Enter Ronald Reagan, master storyteller, who jumped into the populist breach. If Reagan didn't invent right-wing populism in America he at least gave it full-throttled voice. "Government is the problem, not the solution," he intoned, over and over again. In Reagan's view, Washington insiders and arrogant bureaucrats stifled the economy and hobbled individual achievement.
The Democratic Party never regained its populist footing. ...
Which brings us to the present day. Barack Obama is many things but he is as far from left-wing populism as any Democratic president in modern history. True, he once had the temerity to berate "fat cats" on Wall Street, but that remark was the exception – and subsequently caused him endless problems on the Street.
To the contrary, Obama has been extraordinarily solicitous of Wall Street and big business – making Timothy Geithner Treasury Secretary and de facto ambassador from the Street; seeing to it that Bush's Fed appointee, Ben Bernanke, got another term; and appointing GE Chair Jeffrey Immelt to head his jobs council.
Most tellingly, it was President Obama's unwillingness to place conditions on the bailout of Wall Street – not demanding, for example, that the banks reorganize the mortgages of distressed homeowners ... as conditions for getting hundreds of billions of taxpayer dollars – that contributed to the new populist insurrection. ...
This is not to say that the Occupiers can have no impact on the Democrats. ... Pressure from the left is critically important. But the modern Democratic Party is not likely to embrace left-wing populism the way the GOP has embraced – or, more accurately, been forced to embrace – right-wing populism. Just follow the money, and remember history.

Nothing will change until the interests of the powerful are threatened -- they won't give in until populist demands are the lesser of two evils.

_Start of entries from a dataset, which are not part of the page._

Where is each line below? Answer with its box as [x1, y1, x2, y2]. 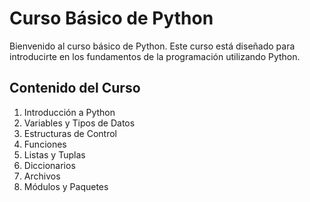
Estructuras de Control [23, 127, 118, 139]
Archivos [23, 170, 61, 182]
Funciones [23, 138, 67, 150]
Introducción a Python [23, 106, 116, 118]
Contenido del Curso [9, 80, 141, 97]
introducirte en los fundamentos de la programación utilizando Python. [9, 50, 301, 62]
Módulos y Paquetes [23, 180, 109, 192]
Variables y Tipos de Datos [23, 117, 136, 129]
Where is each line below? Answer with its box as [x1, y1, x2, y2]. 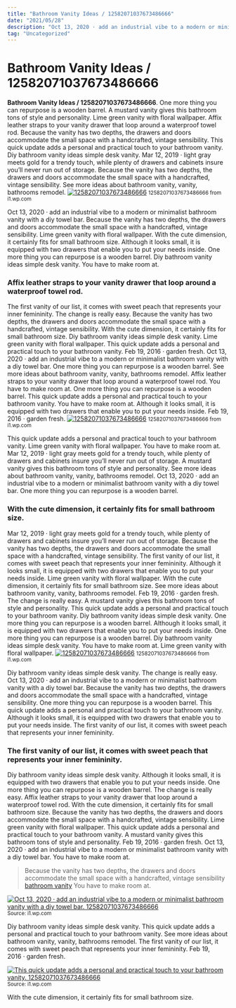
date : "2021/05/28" [7, 17, 65, 24]
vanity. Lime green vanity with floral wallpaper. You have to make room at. [7, 442, 221, 450]
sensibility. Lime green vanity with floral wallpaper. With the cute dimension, [7, 230, 227, 239]
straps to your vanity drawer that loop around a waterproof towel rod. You [7, 377, 221, 385]
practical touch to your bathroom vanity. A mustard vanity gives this [7, 831, 204, 839]
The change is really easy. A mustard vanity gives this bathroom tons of [7, 596, 215, 605]
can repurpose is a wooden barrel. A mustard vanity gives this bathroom [7, 106, 216, 115]
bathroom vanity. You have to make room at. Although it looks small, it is [7, 400, 216, 408]
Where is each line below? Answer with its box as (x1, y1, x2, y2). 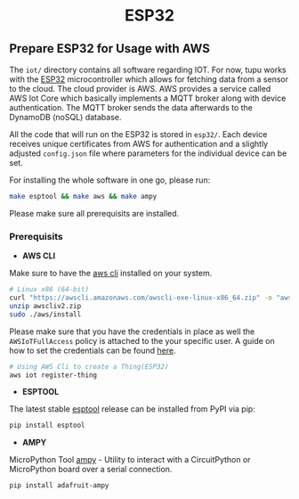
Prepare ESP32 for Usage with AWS (9, 41, 211, 56)
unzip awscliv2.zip (9, 301, 82, 310)
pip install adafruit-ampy (9, 481, 109, 490)
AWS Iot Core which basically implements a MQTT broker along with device (9, 93, 287, 103)
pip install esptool (9, 421, 86, 430)
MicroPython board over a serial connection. (9, 464, 173, 475)
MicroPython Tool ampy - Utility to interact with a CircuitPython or (9, 454, 251, 465)
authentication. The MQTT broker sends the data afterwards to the (9, 102, 254, 112)

In the aftermath of the Great Depression, the fear that capitalism would be replaced by something much worse for business contributed to the acquiescence of the powerful to reform that stripped away some of their power and benefited the working class. But what threats do the powerful face now that would cause them to embrace reform as better than the alternative? Is there anything that makes reversing growing inequality, reducing the political power of the wealthy, and changing the view that the system is rigged in favor of the few the best political choice for those who have the most political influence? So far, I don't think there is -- we see pictures on the news of people on Wall Street sipping champagne and enjoying the show with no signs they feel threatened rather than amused -- and there is little sign so far that Democrats believe their reelection chances hinge on embracing this movement (and if this starts to happen, the powerful will do their best to undermine the movement with hippie bashing -- which has already started -- and other attempts to strip the movement of its ability to bring about change).

The powerful aren't going to worry about you, they, of course got where they are with hard work, brains, skill, etc., not a rigged system, family connections, inheritance, the Harvard buddy system, etc. If you weren't as talented as they are, that's your problem. But they will worry about themselves, and if their interests are threatened they'll demand change. Thus, the key will be to make the change the working class needs the only acceptable choice for the powerful, and as I see it we are still (unfortunately) quite a ways from that goal.